> _Problem statement_: Please print the entries below exactly, from the line with "pore voids of" through the line with "has been shown", including both of those lines and leaving out all others.

[Stored items from a collection]

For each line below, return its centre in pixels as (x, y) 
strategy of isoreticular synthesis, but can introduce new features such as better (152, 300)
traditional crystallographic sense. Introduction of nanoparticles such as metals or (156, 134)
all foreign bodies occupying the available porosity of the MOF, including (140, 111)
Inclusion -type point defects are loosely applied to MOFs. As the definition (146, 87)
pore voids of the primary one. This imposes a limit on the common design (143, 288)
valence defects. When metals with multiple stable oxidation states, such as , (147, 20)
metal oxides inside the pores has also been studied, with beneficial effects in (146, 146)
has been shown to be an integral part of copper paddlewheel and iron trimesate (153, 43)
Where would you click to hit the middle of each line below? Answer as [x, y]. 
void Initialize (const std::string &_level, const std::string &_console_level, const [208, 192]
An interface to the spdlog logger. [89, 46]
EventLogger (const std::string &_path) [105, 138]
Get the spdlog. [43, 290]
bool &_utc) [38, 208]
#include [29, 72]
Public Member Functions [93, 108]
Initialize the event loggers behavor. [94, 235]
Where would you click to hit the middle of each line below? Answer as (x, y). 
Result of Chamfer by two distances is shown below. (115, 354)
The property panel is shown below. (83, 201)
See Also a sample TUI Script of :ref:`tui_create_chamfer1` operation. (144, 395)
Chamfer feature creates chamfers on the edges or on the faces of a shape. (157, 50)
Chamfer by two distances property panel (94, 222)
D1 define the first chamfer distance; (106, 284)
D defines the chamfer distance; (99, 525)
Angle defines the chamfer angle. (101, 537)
* * *
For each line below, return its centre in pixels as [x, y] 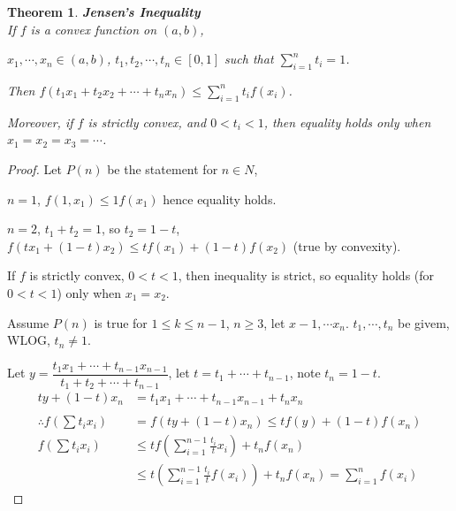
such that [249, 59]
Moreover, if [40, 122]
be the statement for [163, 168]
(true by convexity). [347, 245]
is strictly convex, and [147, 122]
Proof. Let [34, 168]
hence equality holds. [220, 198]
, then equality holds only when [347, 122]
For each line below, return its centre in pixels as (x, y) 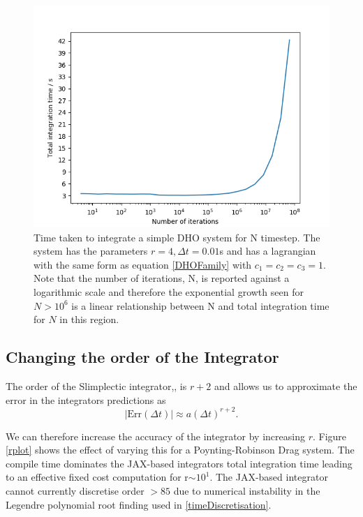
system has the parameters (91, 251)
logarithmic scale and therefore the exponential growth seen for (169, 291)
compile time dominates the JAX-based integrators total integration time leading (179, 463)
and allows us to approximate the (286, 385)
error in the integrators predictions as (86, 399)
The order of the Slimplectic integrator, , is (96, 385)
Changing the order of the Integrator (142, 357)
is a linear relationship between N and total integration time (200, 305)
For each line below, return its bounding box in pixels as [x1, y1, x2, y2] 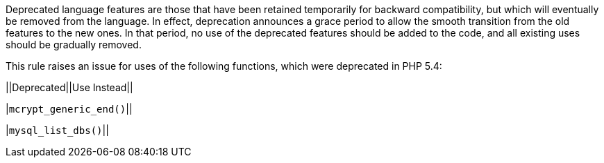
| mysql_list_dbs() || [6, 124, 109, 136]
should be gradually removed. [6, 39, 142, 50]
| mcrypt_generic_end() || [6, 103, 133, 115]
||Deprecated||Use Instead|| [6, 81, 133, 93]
...
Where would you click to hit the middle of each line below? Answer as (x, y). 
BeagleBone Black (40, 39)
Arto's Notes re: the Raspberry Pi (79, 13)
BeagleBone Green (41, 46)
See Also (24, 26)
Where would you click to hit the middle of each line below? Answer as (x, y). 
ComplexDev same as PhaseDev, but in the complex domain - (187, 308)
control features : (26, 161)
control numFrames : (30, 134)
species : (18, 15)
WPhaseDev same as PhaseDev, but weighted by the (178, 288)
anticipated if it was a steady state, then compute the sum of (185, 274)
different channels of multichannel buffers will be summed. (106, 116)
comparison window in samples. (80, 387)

> _Answer to this problem_:
pore voids of the primary one. This imposes a limit on the common design (143, 288)
valence defects. When metals with multiple stable oxidation states, such as , (147, 20)
metal oxides inside the pores has also been studied, with beneficial effects in (146, 146)
has been shown to be an integral part of copper paddlewheel and iron trimesate (153, 43)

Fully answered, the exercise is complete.